O jovem cientista deixou cair os braços, num desalento.
— E vá lá a gente dizer que isso não é assim!... Olha, pequena: que dirias, se me visses amanhã, à hora da merenda, tomar banho nesta lagoa?
Ela recuou como se tivesse visto um fantasma. A sua voz tremeu.
— Não façais isso, senhor! A menos… que sejais o tal guerreiro mouro...
E olhava-o, de olhos esbugalhados. Ele sorriu.
— Que ideia a tua! Não vês que não sou nenhum fantasma? Olha! Amanhã vamos pôr ali um barco e remexer as águas. Vem, e trás companhia. Hás-de gostar de ver.
— Não!
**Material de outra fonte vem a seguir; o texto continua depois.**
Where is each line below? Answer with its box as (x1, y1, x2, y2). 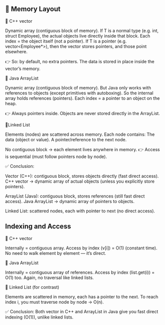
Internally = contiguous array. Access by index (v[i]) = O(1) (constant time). (5, 245, 158, 251)
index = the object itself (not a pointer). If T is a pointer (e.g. (5, 38, 127, 44)
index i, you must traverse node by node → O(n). (5, 299, 104, 305)
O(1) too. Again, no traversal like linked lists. (5, 275, 94, 281)
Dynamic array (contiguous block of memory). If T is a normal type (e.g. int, (5, 28, 159, 34)
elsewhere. (5, 48, 28, 54)
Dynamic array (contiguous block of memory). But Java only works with (5, 84, 152, 90)
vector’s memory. (5, 65, 41, 72)
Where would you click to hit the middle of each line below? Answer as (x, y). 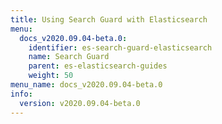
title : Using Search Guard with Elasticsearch (109, 19)
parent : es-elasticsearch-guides (98, 66)
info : (21, 94)
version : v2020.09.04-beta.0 (80, 103)
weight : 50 (51, 76)
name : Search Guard (69, 57)
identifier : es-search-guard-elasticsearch (120, 47)
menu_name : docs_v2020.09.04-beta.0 (86, 85)
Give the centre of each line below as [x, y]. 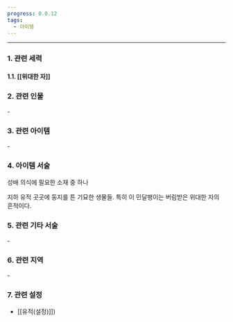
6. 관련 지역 [25, 260]
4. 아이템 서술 [29, 166]
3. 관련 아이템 [29, 131]
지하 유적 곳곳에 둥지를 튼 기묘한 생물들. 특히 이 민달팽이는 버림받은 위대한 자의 [113, 197]
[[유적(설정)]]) [36, 311]
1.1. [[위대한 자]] [29, 76]
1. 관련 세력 [25, 58]
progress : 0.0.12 [32, 14]
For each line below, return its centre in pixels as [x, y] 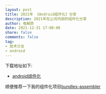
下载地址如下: [19, 65]
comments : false [22, 37]
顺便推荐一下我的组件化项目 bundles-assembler [53, 86]
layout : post [18, 10]
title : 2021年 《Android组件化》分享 [41, 14]
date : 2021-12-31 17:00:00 [33, 28]
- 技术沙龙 [15, 46]
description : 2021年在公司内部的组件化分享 [46, 19]
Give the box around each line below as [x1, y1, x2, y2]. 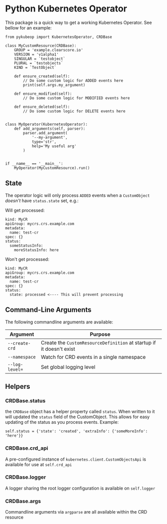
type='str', [31, 139, 57, 144]
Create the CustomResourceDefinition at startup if [41, 339, 156, 346]
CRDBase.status [5, 397, 46, 404]
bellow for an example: [5, 24, 52, 30]
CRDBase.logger [5, 474, 46, 481]
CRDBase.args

Não quero ver morrer ninguém!
— Não morrerei, garanto-te.
E sorrindo-lhe mais:
— Como és bonita, com esse olhar de pavor! Um olhar que só pode igualar o das mouras encantadas.
Foi o suficiente para a rapariga se libertar das mãos do jovem cientista e correr serra abaixo, dizendo:
— É ele! É o guerreiro mouro! Que Deus me valha!
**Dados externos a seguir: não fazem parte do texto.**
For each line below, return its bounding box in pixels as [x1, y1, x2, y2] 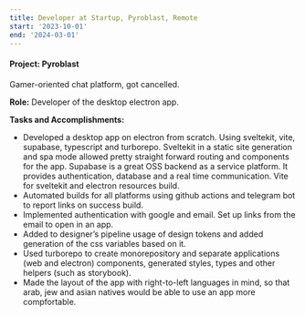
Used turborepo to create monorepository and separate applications [22, 248, 280, 259]
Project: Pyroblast [9, 58, 79, 69]
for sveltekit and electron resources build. [22, 179, 180, 191]
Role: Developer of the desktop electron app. [9, 97, 180, 107]
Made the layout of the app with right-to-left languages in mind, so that [22, 277, 290, 288]
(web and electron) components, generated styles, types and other [22, 257, 276, 269]
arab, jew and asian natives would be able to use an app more [22, 286, 256, 297]
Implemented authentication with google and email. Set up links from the [22, 209, 296, 219]
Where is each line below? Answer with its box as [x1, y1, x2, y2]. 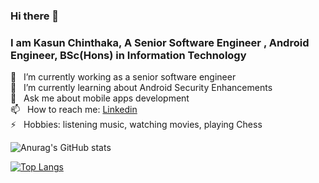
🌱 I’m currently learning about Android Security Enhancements [10, 82, 273, 94]
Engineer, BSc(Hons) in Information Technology [10, 48, 247, 62]
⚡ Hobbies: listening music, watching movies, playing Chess [10, 119, 263, 131]
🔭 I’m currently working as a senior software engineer [10, 71, 237, 83]
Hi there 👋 [10, 9, 60, 23]
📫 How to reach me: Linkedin [10, 104, 138, 116]
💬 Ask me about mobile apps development [10, 92, 190, 104]
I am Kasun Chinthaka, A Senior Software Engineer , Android [10, 35, 310, 49]

Parecia uma avezita tonta, a pobre moça! O homem ficou a contemplá-la. E pensava como seria bom possuir o amor de uma mulher tão infantil, tão diferente das outras da cidade!
Lentamente, começou também a descer a serra. O Sol parecia acompanhá-lo nesse ocaso. Mas o pensamento do cientista continuava lá, na lagoa Escura, tentando imaginar qual seria a reacção dos pastores quando, no dia seguinte, a caravana dos cientistas e trabalhadores tomasse de assalto essa lagoa rodeada de silêncio e mistério.
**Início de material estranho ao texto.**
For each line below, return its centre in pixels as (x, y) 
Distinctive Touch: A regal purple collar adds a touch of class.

O Sol estava a pino, pondo reflexos dourados em tudo quanto tocava. Na lagoa Escura a azáfama era grande. Lançavam o bote a àgua, perante o pasmo de alguns pastores que os observavam. O jovem cientista olhou em volta. Procurava os seus dois conhecidos da véspera. Acabou por descobri-los. Eram eles o pastor com quem estivera a falar e a jovem pastora que tanto se assustara ao tomá-lo pelo fantasma do guerreiro mouro. Vendo-se descoberta, ela escondeu-se. Mas o jovem cientista chamou o pastor.
— Eh, tu! Anda cá!
O pastor hesitou.
— É a mim que chamais?
— Sim, tu! Aproxima-te!
O serrano aproximou-se.
— Deus o salve, senhor!
O cientista bateu-lhe amigavelmente num ombro:
— Então? Que dizes a isto? Ainda não apareceram monstros chavelhudos, como tu disseste...
— Por enquanto não, meu senhor...
— Pois vou despir o casaco e deitar-me à água, tal como prometi!
— Cuidado, senhor!
Ele riu. Procurou de novo com o olhar a jovem pastora. Ela fitava-o, espavorida, procurando esconder-se.
— Eh, cachopa! Não te escondas, que bem te vejo! Olha, vou ver se encontro a tua moura...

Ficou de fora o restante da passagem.